Other than the obvious, that Scots don’t want independence.
For the world of digital marketing, the Scottish Referendum is an invaluable case study of how social media can be utilised to garner public support, but also an experiment in its limitations.
From 17th December 2013 – after the Bill passed Royal Assent – and right up until the polls closed on the 18th September, there were 8.8 million online conversations regarding the vote. Tweets, blogs and forums formed the main bulk of activity, while news reports only 1%.
- 8.6 million total mentions
- 31,193 tweets per day
- 1,300 tweets per hour
Despite losing the vote, the ‘Yes’ campaign received a greater share of social coverage overall. 36.4% compared to the ‘No’ campaign’s 26%. The First Minister of Scotland, Alex Salmond (although he has since resigned), tweeted 1.5 times more than his ‘No’ campaign counterpart, Alistair Darling.
Yes means No
But clearly the ‘Yes’ campaign’s emphasis on social media didn’t go to plan, as the ‘Better Together’ campaign, who focused primarily on print and broadcast media, came out on top.
The reason for this disparity is actually pretty clear. The majority of ‘No’ voters were older and therefore less likely to be addicted to social media and be swept up in the online hype. ‘No’ voters were also less likely to rant and rave about their leaning, preferring to let their vote do the talking and avoid online attacks and criticism. Therefore, social media cannot be relied upon to scientifically calculate political momentum, not yet at least.
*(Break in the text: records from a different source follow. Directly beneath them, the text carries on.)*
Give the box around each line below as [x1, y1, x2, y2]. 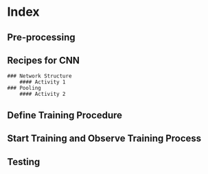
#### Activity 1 [19, 79, 67, 86]
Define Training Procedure [7, 109, 122, 121]
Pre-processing [7, 32, 76, 43]
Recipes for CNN [7, 54, 80, 66]
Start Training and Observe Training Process [7, 133, 202, 145]
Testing [7, 156, 41, 168]
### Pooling [7, 85, 41, 92]
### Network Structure [7, 73, 72, 79]
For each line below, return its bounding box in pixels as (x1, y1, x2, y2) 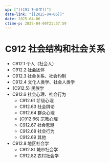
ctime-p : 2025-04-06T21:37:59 (5, 21, 67, 26)
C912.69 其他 (19, 135, 46, 140)
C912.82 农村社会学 (19, 153, 59, 159)
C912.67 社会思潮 (19, 122, 55, 128)
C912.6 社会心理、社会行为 (12, 91, 66, 97)
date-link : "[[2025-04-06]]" (5, 12, 65, 17)
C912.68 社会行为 (19, 128, 55, 134)
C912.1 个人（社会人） (12, 61, 57, 67)
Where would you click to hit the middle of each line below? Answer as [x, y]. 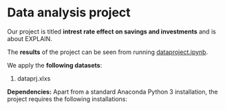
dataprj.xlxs [34, 78]
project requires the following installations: [67, 99]
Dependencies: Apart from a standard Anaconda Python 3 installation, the [112, 92]
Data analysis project [69, 13]
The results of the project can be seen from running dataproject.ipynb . [108, 52]
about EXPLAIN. [30, 38]
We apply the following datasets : [55, 65]
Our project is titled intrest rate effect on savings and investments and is [112, 31]
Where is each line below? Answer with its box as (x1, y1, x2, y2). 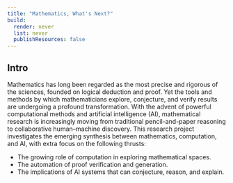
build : (7, 17, 26, 24)
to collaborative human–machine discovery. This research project (7, 125, 195, 133)
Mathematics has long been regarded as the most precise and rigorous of (7, 80, 218, 88)
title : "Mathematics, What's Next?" (7, 10, 113, 17)
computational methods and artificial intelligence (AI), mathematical (7, 109, 201, 118)
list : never (13, 29, 49, 37)
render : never (13, 23, 54, 30)
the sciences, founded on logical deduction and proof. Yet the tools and (7, 88, 212, 96)
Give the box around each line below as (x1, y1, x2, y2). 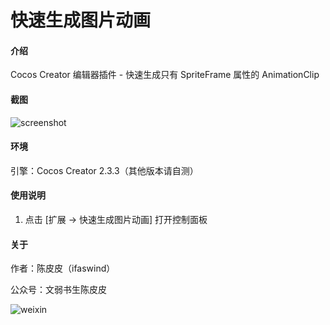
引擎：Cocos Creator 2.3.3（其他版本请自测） (10, 164, 199, 176)
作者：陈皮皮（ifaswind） (10, 262, 116, 275)
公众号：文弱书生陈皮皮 (10, 284, 107, 296)
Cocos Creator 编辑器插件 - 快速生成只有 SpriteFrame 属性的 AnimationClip (10, 69, 320, 81)
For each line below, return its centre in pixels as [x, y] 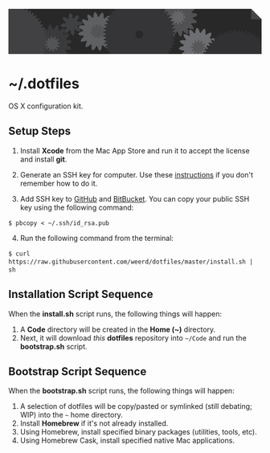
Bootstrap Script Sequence [78, 371]
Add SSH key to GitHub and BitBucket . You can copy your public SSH [135, 198]
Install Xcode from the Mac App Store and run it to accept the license [135, 150]
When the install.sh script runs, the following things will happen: [115, 313]
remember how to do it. [59, 183]
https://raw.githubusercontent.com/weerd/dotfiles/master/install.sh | [131, 262]
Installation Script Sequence [81, 294]
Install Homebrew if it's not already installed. [94, 423]
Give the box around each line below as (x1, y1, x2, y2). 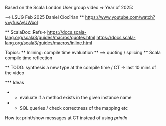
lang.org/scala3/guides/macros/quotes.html (5, 35, 96, 40)
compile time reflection (5, 55, 53, 61)
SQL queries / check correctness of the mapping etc (19, 105, 128, 111)
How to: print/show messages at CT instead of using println (5, 115, 128, 121)
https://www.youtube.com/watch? (85, 14, 156, 20)
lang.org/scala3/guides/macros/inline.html (5, 40, 92, 46)
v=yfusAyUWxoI (5, 20, 38, 25)
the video (5, 70, 25, 76)
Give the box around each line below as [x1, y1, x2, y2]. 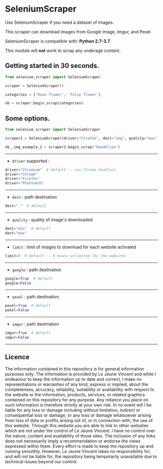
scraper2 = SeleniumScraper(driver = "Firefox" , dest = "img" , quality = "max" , [5, 136, 160, 141]
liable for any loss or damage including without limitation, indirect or [5, 407, 141, 413]
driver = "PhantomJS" [5, 181, 45, 186]
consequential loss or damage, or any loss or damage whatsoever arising [5, 412, 151, 418]
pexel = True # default [5, 303, 51, 308]
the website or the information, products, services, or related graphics [5, 391, 145, 397]
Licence [5, 353, 30, 361]
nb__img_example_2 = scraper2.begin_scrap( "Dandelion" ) [5, 145, 120, 149]
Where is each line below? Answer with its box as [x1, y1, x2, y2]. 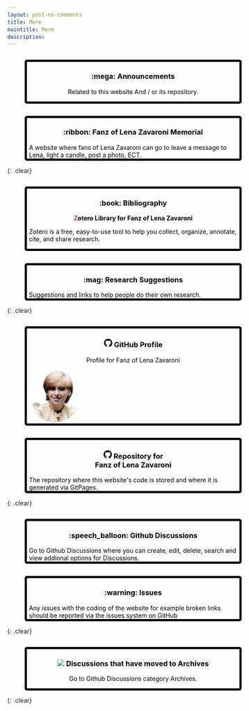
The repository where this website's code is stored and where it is [29, 476, 218, 484]
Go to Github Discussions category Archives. [69, 674, 198, 682]
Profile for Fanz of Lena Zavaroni [86, 355, 181, 364]
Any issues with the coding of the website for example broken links [29, 604, 221, 612]
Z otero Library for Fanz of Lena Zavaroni [73, 214, 193, 222]
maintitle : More [7, 26, 54, 33]
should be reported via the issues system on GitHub [29, 611, 178, 620]
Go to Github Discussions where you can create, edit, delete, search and [29, 546, 236, 555]
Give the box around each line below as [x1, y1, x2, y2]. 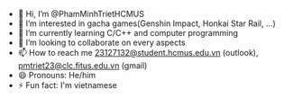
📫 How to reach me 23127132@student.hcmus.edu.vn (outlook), [17, 48, 259, 58]
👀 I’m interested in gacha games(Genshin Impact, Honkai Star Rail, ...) [17, 18, 277, 29]
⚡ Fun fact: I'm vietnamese [17, 80, 117, 90]
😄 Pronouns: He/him [17, 70, 96, 80]
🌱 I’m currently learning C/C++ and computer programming [17, 28, 239, 38]
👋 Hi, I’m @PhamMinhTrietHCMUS [17, 9, 144, 19]
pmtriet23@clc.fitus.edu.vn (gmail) [17, 60, 148, 71]
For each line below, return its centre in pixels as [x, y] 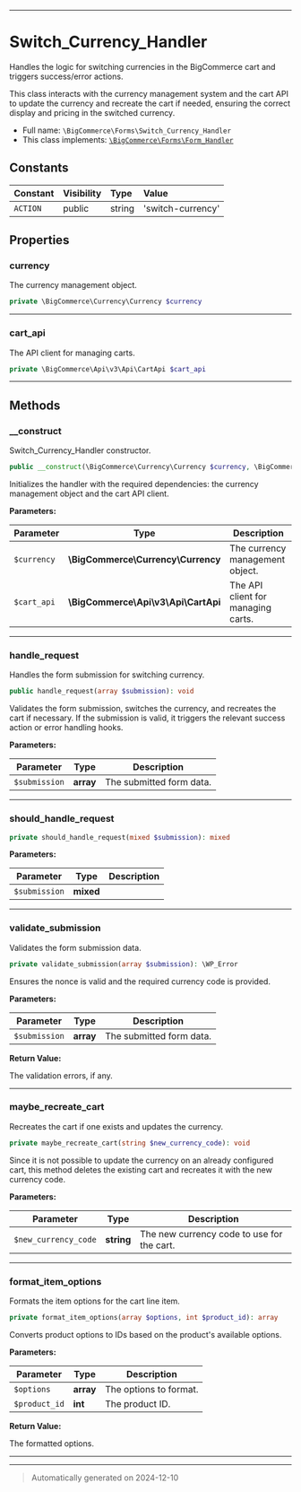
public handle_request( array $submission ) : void [102, 692]
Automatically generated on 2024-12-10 [105, 1478]
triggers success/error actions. [66, 76]
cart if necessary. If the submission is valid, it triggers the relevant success [147, 718]
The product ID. [138, 1403]
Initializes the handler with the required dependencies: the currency [134, 484]
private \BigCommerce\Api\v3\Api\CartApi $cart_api [107, 369]
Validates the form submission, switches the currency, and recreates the [143, 709]
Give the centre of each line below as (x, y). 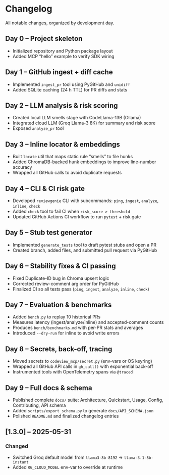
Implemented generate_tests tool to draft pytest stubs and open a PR (84, 245)
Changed (17, 446)
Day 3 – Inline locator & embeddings (63, 144)
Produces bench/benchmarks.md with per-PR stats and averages (78, 328)
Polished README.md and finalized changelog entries (66, 416)
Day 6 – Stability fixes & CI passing (61, 266)
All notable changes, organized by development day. (60, 23)
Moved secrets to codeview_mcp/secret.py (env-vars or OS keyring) (82, 361)
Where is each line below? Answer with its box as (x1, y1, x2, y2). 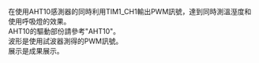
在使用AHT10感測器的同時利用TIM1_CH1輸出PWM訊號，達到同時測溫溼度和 (8, 7, 252, 16)
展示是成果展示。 (8, 46, 64, 55)
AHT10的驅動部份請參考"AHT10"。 (8, 27, 121, 35)
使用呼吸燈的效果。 (8, 17, 71, 26)
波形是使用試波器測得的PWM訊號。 (8, 36, 123, 46)
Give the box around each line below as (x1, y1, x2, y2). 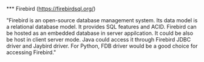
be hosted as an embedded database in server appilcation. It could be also (6, 29, 193, 37)
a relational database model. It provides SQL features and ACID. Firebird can (6, 23, 197, 30)
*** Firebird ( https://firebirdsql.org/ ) (6, 5, 96, 12)
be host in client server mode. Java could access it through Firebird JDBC (6, 36, 191, 43)
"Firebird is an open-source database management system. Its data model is (6, 17, 198, 23)
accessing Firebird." (6, 49, 56, 56)
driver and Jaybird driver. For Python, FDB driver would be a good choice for (6, 42, 198, 49)
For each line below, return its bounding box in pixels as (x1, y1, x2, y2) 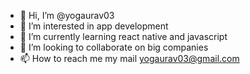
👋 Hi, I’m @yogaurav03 (19, 10, 115, 21)
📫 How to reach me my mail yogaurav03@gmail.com (19, 53, 240, 64)
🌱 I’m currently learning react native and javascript (19, 31, 228, 42)
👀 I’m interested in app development (19, 20, 169, 32)
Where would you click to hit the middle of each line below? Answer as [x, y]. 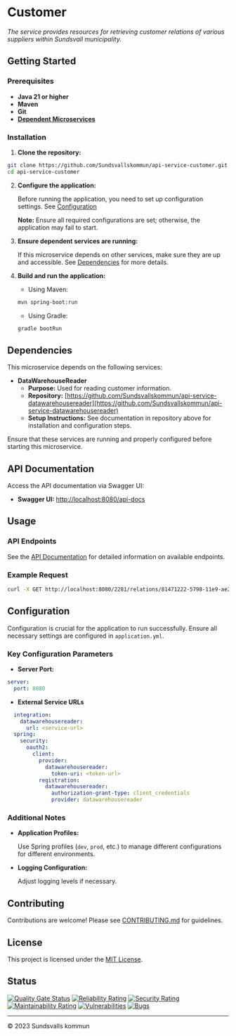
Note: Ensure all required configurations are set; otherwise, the [109, 220]
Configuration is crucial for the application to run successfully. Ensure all [112, 628]
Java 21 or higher [43, 96]
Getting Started [42, 61]
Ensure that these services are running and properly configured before [110, 439]
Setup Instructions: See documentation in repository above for [119, 418]
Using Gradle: [48, 315]
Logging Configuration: [52, 867]
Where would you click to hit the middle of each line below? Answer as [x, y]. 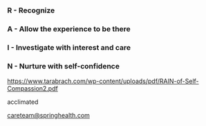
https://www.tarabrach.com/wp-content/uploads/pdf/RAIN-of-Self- [103, 81]
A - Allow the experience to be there [69, 28]
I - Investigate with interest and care [69, 47]
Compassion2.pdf [33, 89]
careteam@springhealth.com [48, 116]
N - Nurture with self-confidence [63, 66]
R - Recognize [31, 10]
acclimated [23, 102]
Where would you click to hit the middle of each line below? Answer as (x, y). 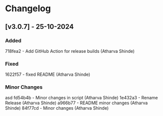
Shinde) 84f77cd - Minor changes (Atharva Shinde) (57, 108)
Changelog (28, 9)
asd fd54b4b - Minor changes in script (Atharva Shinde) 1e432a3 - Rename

Social media opinion cannot necessarily be counted upon to accurately forecast outcome, nor can it be relied upon as a general consensus of public opinion, with an 87% overall neutral opinion on Twitter.
To put things into perspective…
Episode 4 of the Great British Bake Off (for those who don’t watch it, it’s the one where some guy with a beard threw his ice cream in the bin) saw a peak in Twitter activity, with an average of 3,948 tweets per minute. Now, this doesn’t necessarily mean that more people ‘cared’ about GBBO (disputable), and evidently there was no big GBBO campaign encouraging viewers to tweet, but the reactions are comparable with the Referendum debate.
Social media is a great way to see what people care about and want to talk about. Interactions can help measure social trends, but trends are by their very nature fluid and fickle. Whereas the Referendum presented us with a long term discourse, GBBO’s #BinGate scandal was a momentary peak, a single event. When reviewing social statistics, it’s important to keep this in mind.
Social trends peak at certain events: mostly those that divide opinion, where people feel the need to comment and join the hype. Perhaps the reason the ‘Yes’ campaign were so successful on social media was because it worked with, and pushed, certain events throughout the campaign. Right from the start they created social hype; the proposal itself was a massive social event. Trends are infectious. The more people talking about it on social media, the more people learn about it and get drawn in to the hype. Users tend to follow/associate with people who share similar ideas and opinions, therefore news feeds tend to be filled with generally more targeted opinion. For those who haven’t made their mind up, are neutral, or simply don’t care, seeing the magnitude and vigour behind the ‘Yes’ campaign could sweep them up and get them to support the campaign.
Anarchy in the UK
The main thing we can take away from the Scottish Referendum is that 21st Century voters no longer take what the establishment tells them at face value. The press, big businesses, the main political parties and most unions were overwhelmingly against the ‘Yes’ vote. In previous decades this would probably have shown in the final figures, with a much larger gap in number of votes. However, it was still pretty close. It goes to show we don’t always believe what the leading figures and authorities tell us. Social media is the Great British Public’s platform for discourse, with the freedom to openly question and criticise the establishment.